Task requirements = Reproduce each entry exactly as it reads. Leave the images out.

The records =

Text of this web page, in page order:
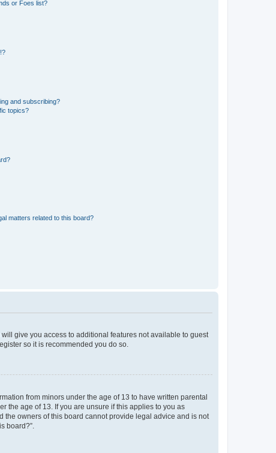
or Foes list?
and subscribing?
topics?
matters related to this board?
give you access to additional features not available to guest
so it is recommended you do so.
from minors under the age of 13 to have written parental
the age of 13. If you are unsure if this applies to you as
the owners of this board cannot provide legal advice and is not
board?”.
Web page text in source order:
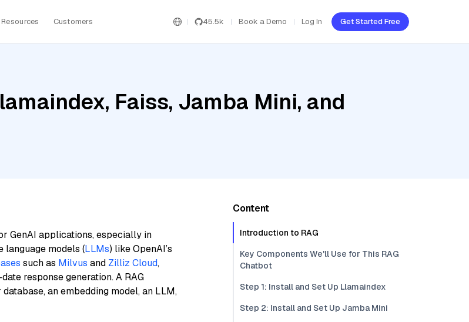
Resources Customers 45.5k Book a Demo Log In Get Started Free
Faiss, Jamba Mini, and
GenAI applications, especially in
language models (LLMs) like OpenAI’s
such as Milvus and Zilliz Cloud,
response generation. A RAG
an embedding model, an LLM,
Content
Introduction to RAG
Key Components We'll Use for This RAG
Chatbot
Step 1: Install and Set Up Llamaindex
Step 2: Install and Set Up Jamba Mini
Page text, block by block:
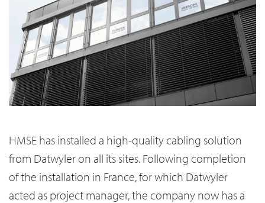
HMSE has installed a high-quality cabling solution
from Datwyler on all its sites. Following completion
of the installation in France, for which Datwyler
acted as project manager, the company now has a
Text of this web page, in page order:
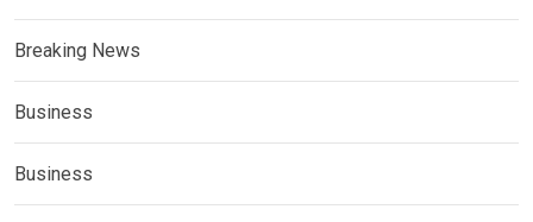
Breaking News
Business
Business
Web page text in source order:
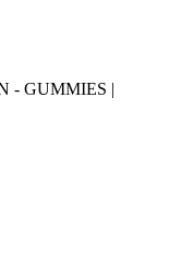
- GUMMIES |
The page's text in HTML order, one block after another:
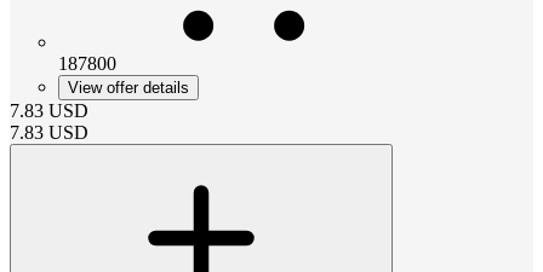
187800
View offer details
7.83 USD
7.83 USD
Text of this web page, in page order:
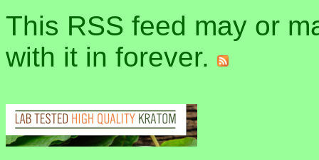
This RSS feed may or
with it in forever.
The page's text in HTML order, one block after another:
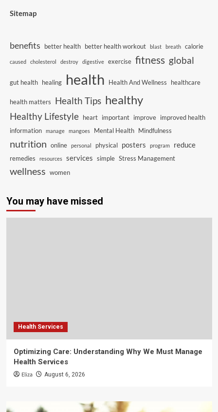
Sitemap
benefits better health better health workout blast breath calorie
caused cholesterol destroy digestive exercise fitness global
gut health healing health Health And Wellness healthcare
health matters Health Tips healthy
Healthy Lifestyle heart important improve improved health
information
manage mangoes Mental Health Mindfulness
nutrition online personal physical posters program reduce
remedies resources services simple Stress Management
wellness women
You may have missed
Health Services
Optimizing Care: Understanding Why We Must Manage
Health Services
Eliza August 6, 2026
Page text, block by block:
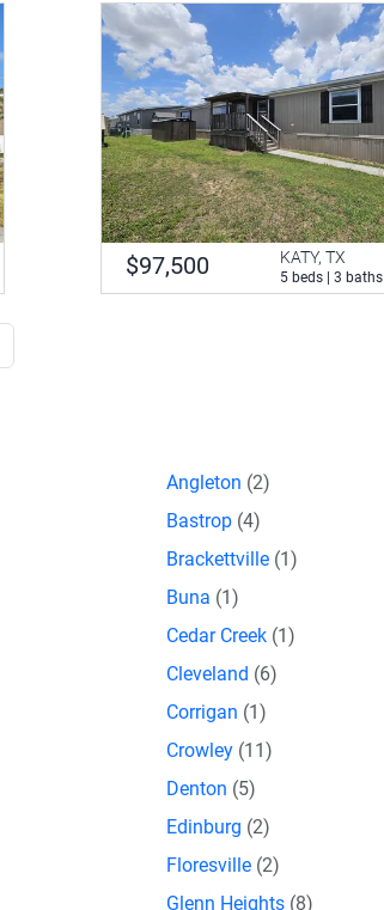
$97,500 KATY, TX
5 beds | 3 baths
Angleton (2)
Bastrop (4)
Brackettville (1)
Buna (1)
Cedar Creek (1)
Cleveland (6)
Corrigan (1)
Crowley (11)
Denton (5)
Edinburg (2)
Floresville (2)
Glenn Heights (8)

Response to the exercise =
Text of this web page, in page order:
or Foes list?
and subscribing?
topics?
matters related to this board?
give you access to additional features not available to guest
so it is recommended you do so.
from minors under the age of 13 to have written parental
the age of 13. If you are unsure if this applies to you as
the owners of this board cannot provide legal advice and is not
board?”.
Web page text in source order:
Resources Customers 45.5k Book a Demo Log In Get Started Free
Faiss, Jamba Mini, and
GenAI applications, especially in
language models (LLMs) like OpenAI’s
such as Milvus and Zilliz Cloud,
response generation. A RAG
an embedding model, an LLM,
Content
Introduction to RAG
Key Components We'll Use for This RAG
Chatbot
Step 1: Install and Set Up Llamaindex
Step 2: Install and Set Up Jamba Mini
Page text, block by block:
HMSE has installed a high-quality cabling solution
from Datwyler on all its sites. Following completion
of the installation in France, for which Datwyler
acted as project manager, the company now has a
Text of this web page, in page order:
Breaking News
Business
Business
Web page text in source order:
- GUMMIES |
The page's text in HTML order, one block after another:
187800
View offer details
7.83 USD
7.83 USD
Text of this web page, in page order:
This RSS feed may or
with it in forever.
The page's text in HTML order, one block after another:
Sitemap
benefits better health better health workout blast breath calorie
caused cholesterol destroy digestive exercise fitness global
gut health healing health Health And Wellness healthcare
health matters Health Tips healthy
Healthy Lifestyle heart important improve improved health
information
manage mangoes Mental Health Mindfulness
nutrition online personal physical posters program reduce
remedies resources services simple Stress Management
wellness women
You may have missed
Health Services
Optimizing Care: Understanding Why We Must Manage
Health Services
Eliza August 6, 2026
Page text, block by block:
$97,500 KATY, TX
5 beds | 3 baths
Angleton (2)
Bastrop (4)
Brackettville (1)
Buna (1)
Cedar Creek (1)
Cleveland (6)
Corrigan (1)
Crowley (11)
Denton (5)
Edinburg (2)
Floresville (2)
Glenn Heights (8)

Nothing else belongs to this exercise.